A portrait of the priesthood
by Megan Marz
SojoMail 6-02-2005
A review of Priests: A Calling in Crisis, by Andrew Greeley. University of Chicago Press.
Though its focus is narrow, Andrew Greeley’s recent book Priests: A Calling in Crisis reaches a conclusion that’s widely applicable – a conclusion from which not only a church divided, but a country divided, ought to learn.
To help solve the myriad problems facing the Catholic Church in America, priests, Greeley writes, should stop wallowing in denial about those very problems, stop blaming them on superiors and subordinates, stop condescending to the laity, and “be quiet and listen. And listen. And listen.”
But before he concludes with that simple advice, the priest and sociology professor winds through 156 pages of statistics and analysis on the state of the Catholic priesthood in America. His book, which looks through the lens of the Catholic sexual abuse crisis of 2002, is largely based on three national surveys of priests taken over a span of 30 years. Greeley uses the data to support his thesis: The abuse scandal (and by extension many of the Church’s other problems) was caused not by celibacy, as many liberals argue, nor homosexuality, as many conservatives argue, but by a trenchant clerical culture that fosters “blind loyalty to the guys.”
“When the values of our fellow clergy create our only perspectives on the world,” Greeley writes, “when gossip about other priests is our principle subject for small talk, we are isolating ourselves – and dangerously so – from the rest of humankind.”
Which is not to say that isolation causes abuse. Rather, Greeley writes, the isolation causes denial of abuse: “Protestants, ‘non-Catholics,’ and the laity must not know about our drunks, our borderline personalities, our loafers, our slugs, our eccentrics, our womanizers, our strange ones that dote on little boys or little girls, and all the other men who somehow managed to make it to ordination. To keep this systematic denial effective, we sometimes have to blind ourselves to the obvious.”
And that blindness, that tendency to deny a problem rather than solve it, is what ultimately created the scandal in what Greeley calls the “Year of the Pedophile.”
That said, Greeley doesn’t think priests are exclusively to blame for the scandal. In his introduction, he takes a rhetorical shot at “those ideologues (of the right or the left) who provided raw meat for the feeding frenzy of 2002 without much solid evidence for their assertions.” Who were those ideologues? So-called experts who made the rounds on TV talk shows to boil a complex issue down to simplistic sound bites, taking sides in the abuse scandal as they do on almost every similarly complex issue.

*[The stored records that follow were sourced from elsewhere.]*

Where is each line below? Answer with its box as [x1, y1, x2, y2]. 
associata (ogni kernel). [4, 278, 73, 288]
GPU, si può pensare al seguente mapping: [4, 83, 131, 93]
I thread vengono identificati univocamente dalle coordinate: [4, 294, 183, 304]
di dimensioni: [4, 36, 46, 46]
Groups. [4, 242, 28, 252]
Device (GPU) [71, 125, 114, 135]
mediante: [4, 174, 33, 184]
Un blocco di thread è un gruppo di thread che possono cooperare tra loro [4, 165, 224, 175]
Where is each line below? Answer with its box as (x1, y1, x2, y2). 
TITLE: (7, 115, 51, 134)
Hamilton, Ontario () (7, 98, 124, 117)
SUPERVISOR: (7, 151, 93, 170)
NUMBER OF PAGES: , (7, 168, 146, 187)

Greeley paints a more clear-headed, albeit grayer, portrait of the priesthood with the results of the two Los Angeles Times surveys (1993 and 2002) and one survey taken in 1970 by the University of Chicago’s National Opinion Research Center, where he is on staff. In addition to using the statistics to support his skewering of clerical culture, Greeley draws conclusions from the results that portray priests as less dysfunctional than they might seem after a perusal of the 2002 press coverage.
He reminds readers, for example, that most priests are not abusers. (A study by John Jay College of Criminal Justice in New York found that 4 percent of American priests ministering between 1950 and 2002 had been accused of abuse). He also reveals that priests appear to be happy in their work: In the NORC study, 78 percent said they would choose to be priests again, while in the Times studies, 90 and 92 percent said they would make the same decision. In fact, he writes, priests are more satisfied in their work than doctors, lawyers, and Protestant ministers.
Priests don’t come close to Protestant ministers, though, when it comes to satisfying those they’re supposed to serve. Forty percent of Protestants say their clergy is excellent, compared with 20 percent of Catholics. Greeley argues that fewer Catholics approve of their ministers because those ministers are out of touch. “Lack of prayer, lack of responsibility, lack of education, materialism, secularism…are quick and easy answers that the beleaguered cleric tends to give [for the Church’s problems] …. Yet these clich ©s of clerical culture won’t do. They suggest that many, many priests have no idea of the spiritual needs and problems of the laity and are all too ready to push them into simple categories.”
Perhaps because he avoids such simple categories, Greeley doesn’t ever reconcile the positive and negative sides of his priestly portrayal. Such reconciliation would have been impossible in such a slim volume. But reconciliation isn’t the point. This book is less a comprehensive overview than a starting point for discussion about the future: a discussion that, like all serious discussions of our times, should include little simplification and a lot of listening. And listening.
Megan Marz is a freelance writer living in Chicago.